··· Records shown ···
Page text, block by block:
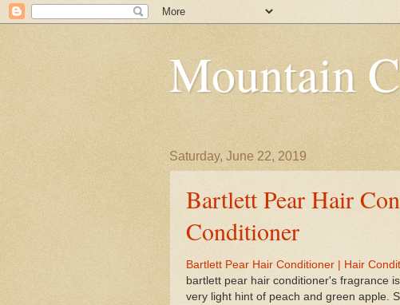
Mountain
Saturday, June 22, 2019
Bartlett Pear Hair
Conditioner
Bartlett Pear Hair Conditioner | Hair
bartlett pear hair conditioner's fragrance
very light hint of peach and green apple.
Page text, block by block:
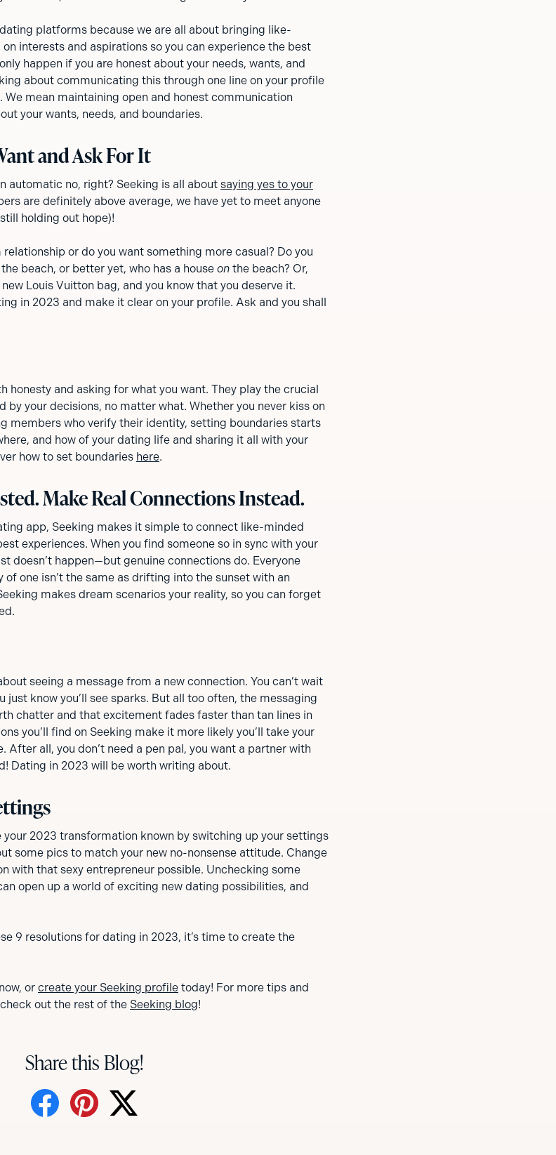
platforms because we are all about bringing like-
interests and aspirations so you can experience the best
happen if you are honest about your needs, wants, and
about communicating this through one line on your profile
We mean maintaining open and honest communication
your wants, needs, and boundaries.
and Ask For It
automatic no, right? Seeking is all about saying yes to your
are definitely above average, we have yet to meet anyone
holding out hope)!
or do you want something more casual? Do you
beach, or better yet, who has a house on the beach? Or,
Louis Vuitton bag, and you know that you deserve it.
in 2023 and make it clear on your profile. Ask and you shall
honesty and asking for what you want. They play the crucial
by your decisions, no matter what. Whether you never kiss on
members who verify their identity, setting boundaries starts
and how of your dating life and sharing it all with your
how to set boundaries here.
Make Real Connections Instead.
app, Seeking makes it simple to connect like-minded
experiences. When you find someone so in sync with your
doesn’t happen—but genuine connections do. Everyone
one isn’t the same as drifting into the sunset with an
makes dream scenarios your reality, so you can forget
seeing a message from a new connection. You can’t wait
just know you’ll see sparks. But all too often, the messaging
chatter and that excitement fades faster than tan lines in
you’ll find on Seeking make it more likely you’ll take your
After all, you don’t need a pen pal, you want a partner with
Dating in 2023 will be worth writing about.
your 2023 transformation known by switching up your settings
some pics to match your new no-nonsense attitude. Change
with that sexy entrepreneur possible. Unchecking some
open up a world of exciting new dating possibilities, and
9 resolutions for dating in 2023, it’s time to create the
now, or create your Seeking profile today! For more tips and
out the rest of the Seeking blog!
Share this Blog!
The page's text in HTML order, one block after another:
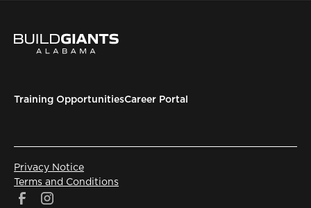
Training OpportunitiesCareer Portal
Privacy Notice
Terms and Conditions
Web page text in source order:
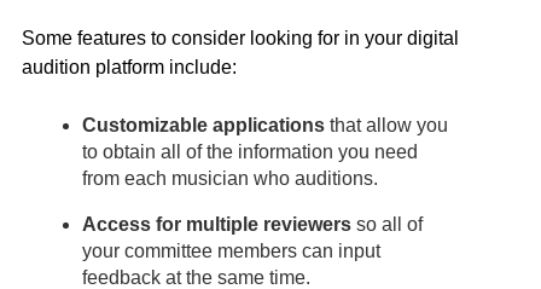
···
What is needed:
Would you copy each line above exactly as given, dropping any images?

Response area:
Page text, block by block:
Mountain
Saturday, June 22, 2019
Bartlett Pear Hair
Conditioner
Bartlett Pear Hair Conditioner | Hair
bartlett pear hair conditioner's fragrance
very light hint of peach and green apple.
Page text, block by block:
platforms because we are all about bringing like-
interests and aspirations so you can experience the best
happen if you are honest about your needs, wants, and
about communicating this through one line on your profile
We mean maintaining open and honest communication
your wants, needs, and boundaries.
and Ask For It
automatic no, right? Seeking is all about saying yes to your
are definitely above average, we have yet to meet anyone
holding out hope)!
or do you want something more casual? Do you
beach, or better yet, who has a house on the beach? Or,
Louis Vuitton bag, and you know that you deserve it.
in 2023 and make it clear on your profile. Ask and you shall
honesty and asking for what you want. They play the crucial
by your decisions, no matter what. Whether you never kiss on
members who verify their identity, setting boundaries starts
and how of your dating life and sharing it all with your
how to set boundaries here.
Make Real Connections Instead.
app, Seeking makes it simple to connect like-minded
experiences. When you find someone so in sync with your
doesn’t happen—but genuine connections do. Everyone
one isn’t the same as drifting into the sunset with an
makes dream scenarios your reality, so you can forget
seeing a message from a new connection. You can’t wait
just know you’ll see sparks. But all too often, the messaging
chatter and that excitement fades faster than tan lines in
you’ll find on Seeking make it more likely you’ll take your
After all, you don’t need a pen pal, you want a partner with
Dating in 2023 will be worth writing about.
your 2023 transformation known by switching up your settings
some pics to match your new no-nonsense attitude. Change
with that sexy entrepreneur possible. Unchecking some
open up a world of exciting new dating possibilities, and
9 resolutions for dating in 2023, it’s time to create the
now, or create your Seeking profile today! For more tips and
out the rest of the Seeking blog!
Share this Blog!
The page's text in HTML order, one block after another:
Training OpportunitiesCareer Portal
Privacy Notice
Terms and Conditions
Web page text in source order:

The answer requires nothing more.